Incidentally notice that

$$\left ( \textstyle\begin{array}{c} e^{l \varepsilon } \\ e^{-l \varepsilon } \end{array}\displaystyle \right ) = a_{l} \left ( \textstyle\begin{array}{c} e^{\varepsilon } \\ e^{-\varepsilon } \end{array}\displaystyle \right ) - a_{l-1} \left ( \textstyle\begin{array}{c} 1 \\ 1 \end{array}\displaystyle \right ) ,$$
(5.37)

so that $$\left ( {\scriptsize\begin{matrix}{} e^{l \varepsilon } \cr e^{-l \varepsilon } \end{matrix}} \right )$$ is an element of the sublattice $$V$$ of $$D$$ with basis $$\left ( {\scriptsize\begin{matrix}{} 1 \cr 1 \end{matrix}} \right )$$, $$\left ( {\scriptsize\begin{matrix}{} e^{\varepsilon } \cr e^{-\varepsilon } \end{matrix}} \right )$$ (omitting the first component). The relevant projection mapping represents cosets in terms of lines parallel to $$\left ( {\scriptsize\begin{matrix}{} e^{l \varepsilon } \cr e^{-l \varepsilon } \end{matrix}} \right )$$ in planes $$z=l \varepsilon$$, so from (5.37) these lines are rational directions in $$V$$. The fact that $$S_{l}$$ has the form (5.36) is thus a direct reflection of the fact that the distance between adjacent parallel rational lines in $$V$$ is constant.

6 Conclusion

We have discussed both continuous and discrete structures associated with crystals that have non-constant dislocation density and unimodular solvable group structure, above.
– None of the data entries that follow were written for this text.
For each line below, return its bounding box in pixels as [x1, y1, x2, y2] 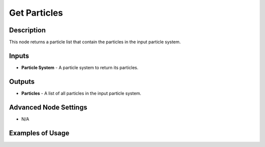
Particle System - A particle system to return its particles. [21, 64, 138, 71]
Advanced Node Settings [9, 103, 88, 111]
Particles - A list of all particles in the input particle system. [21, 90, 142, 96]
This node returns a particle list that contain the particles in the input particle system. [9, 39, 181, 45]
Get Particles [9, 7, 63, 18]
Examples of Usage [9, 129, 70, 137]
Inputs [9, 51, 29, 60]
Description [9, 26, 46, 34]
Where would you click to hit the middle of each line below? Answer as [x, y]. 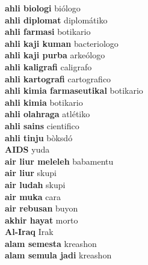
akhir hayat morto [42, 220]
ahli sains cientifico [42, 125]
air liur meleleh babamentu [59, 161]
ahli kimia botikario [44, 102]
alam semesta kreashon [51, 243]
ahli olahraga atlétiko [48, 114]
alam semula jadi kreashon [58, 255]
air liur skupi [31, 173]
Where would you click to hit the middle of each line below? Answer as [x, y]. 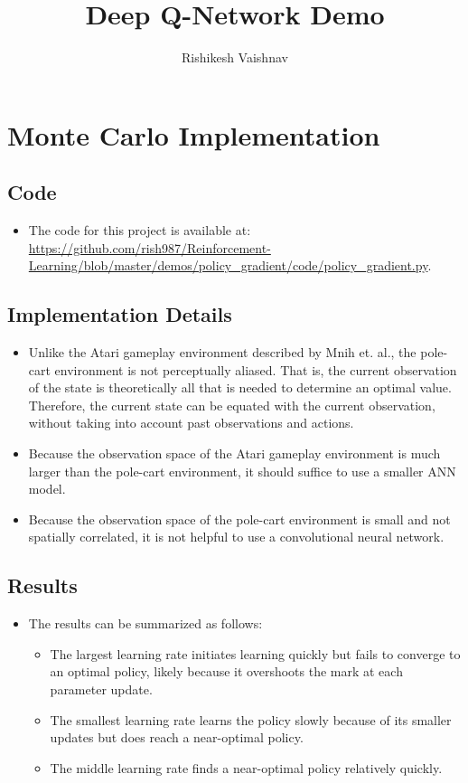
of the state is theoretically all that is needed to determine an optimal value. [240, 387]
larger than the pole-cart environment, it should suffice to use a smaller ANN [242, 471]
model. [47, 489]
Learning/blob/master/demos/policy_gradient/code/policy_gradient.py [228, 265]
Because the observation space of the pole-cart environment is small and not [239, 519]
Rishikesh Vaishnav [235, 57]
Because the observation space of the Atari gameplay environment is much [234, 453]
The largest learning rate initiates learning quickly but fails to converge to [255, 653]
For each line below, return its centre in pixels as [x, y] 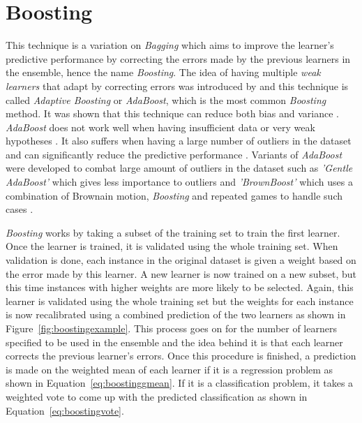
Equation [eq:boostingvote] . [65, 410]
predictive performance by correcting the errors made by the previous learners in [178, 58]
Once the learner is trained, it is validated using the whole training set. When [172, 246]
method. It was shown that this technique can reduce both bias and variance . [172, 113]
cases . [20, 209]
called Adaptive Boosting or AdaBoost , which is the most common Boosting [166, 99]
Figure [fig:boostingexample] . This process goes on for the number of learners [171, 328]
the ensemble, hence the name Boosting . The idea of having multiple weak [163, 72]
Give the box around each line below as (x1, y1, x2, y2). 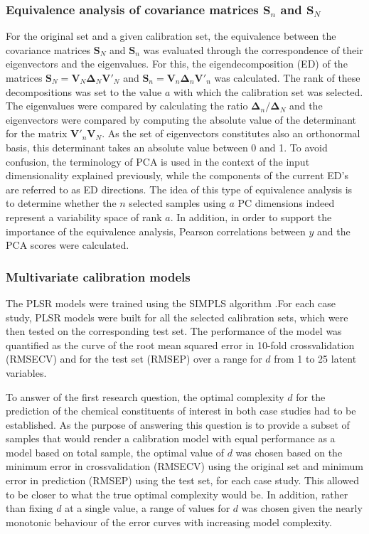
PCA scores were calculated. (6, 237, 129, 252)
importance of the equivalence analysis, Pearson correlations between (6, 223, 306, 238)
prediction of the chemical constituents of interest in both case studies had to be (6, 403, 356, 418)
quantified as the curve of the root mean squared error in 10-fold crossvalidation (6, 337, 355, 352)
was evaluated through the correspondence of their (143, 42, 363, 57)
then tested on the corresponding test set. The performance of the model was (6, 324, 342, 338)
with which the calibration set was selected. (173, 84, 363, 99)
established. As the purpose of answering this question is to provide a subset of (6, 417, 350, 432)

There are some more cases that need to be dealt with before we can progress to the next stage of this programme with a degree of understanding sufficient to address variational problems (say) which model defective crystals with strain energy densities of the type described in Sect. 1. Specifically, we need to consider the case where the relevant Lie group is simple. In particular, the group SU(2) appears—the topology of the corresponding homogeneous space is non-trivial (it has curvature), and the apparatus of Sect. 2 is not quite refined enough to discuss this particular case. (The theory of fibre bundles is the extra ingredient required.)
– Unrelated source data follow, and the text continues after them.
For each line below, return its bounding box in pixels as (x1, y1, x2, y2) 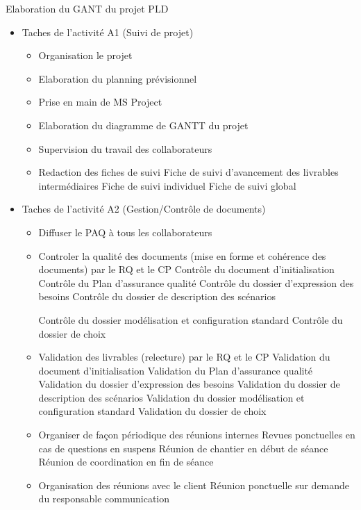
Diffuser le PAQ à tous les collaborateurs (38, 224, 212, 239)
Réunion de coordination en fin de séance (38, 454, 214, 469)
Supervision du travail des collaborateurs (38, 141, 212, 156)
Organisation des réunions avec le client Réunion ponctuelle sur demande (38, 477, 350, 492)
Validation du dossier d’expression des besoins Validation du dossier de (38, 377, 340, 391)
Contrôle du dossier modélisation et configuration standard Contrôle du (38, 312, 343, 327)
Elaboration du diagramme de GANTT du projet (38, 117, 249, 132)
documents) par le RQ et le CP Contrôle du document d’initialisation (38, 262, 335, 277)
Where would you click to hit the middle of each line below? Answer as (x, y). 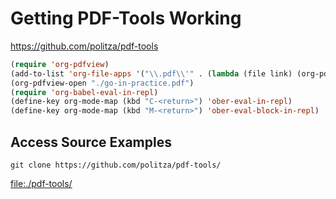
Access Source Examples (91, 142)
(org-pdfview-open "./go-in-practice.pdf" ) (102, 83)
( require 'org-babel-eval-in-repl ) (84, 92)
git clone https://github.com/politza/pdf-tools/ (116, 165)
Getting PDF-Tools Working (126, 18)
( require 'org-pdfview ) (60, 64)
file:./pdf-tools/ (41, 183)

Once the simple case is dealt with, the next task to consider the ‘symmetries’ of the discrete structures so obtained, and the main issue then is the following: the symmetries of the discrete structures are automorphisms of the corresponding discrete groups—there is no general reason (apparently) why these automorphisms should extend to automorphisms of the ambient (continuous) Lie group. Now the automorphisms of the continuous group, in continuum mechanics terms, can be thought of as elastic deformations—so, rephrasing, the issue is whether or not the discrete symmetries can be embedded (perhaps uniquely) in (smooth) elastic deformations. But if these symmetries may indeed be so extended, then they may be taken as ‘material symmetries’ for strain energy functions which model defective crystals, in generalization of classical work which uses the crystal classes as material symmetries of strain energy densities for perfect crystals.

Finally we remark that the theory of fibre bundles has a well established and prominent position in modern theoretical physics—it leads (for example) to the existence of localized disturbances which satisfy field equations deriving from certain variational problems. So the emergence of this theory in the context of defective crystals is exciting, since the idea that defects have a similar status, as smooth localized disturbances in a continuum mechanics setting, is a long-held ideal (by some).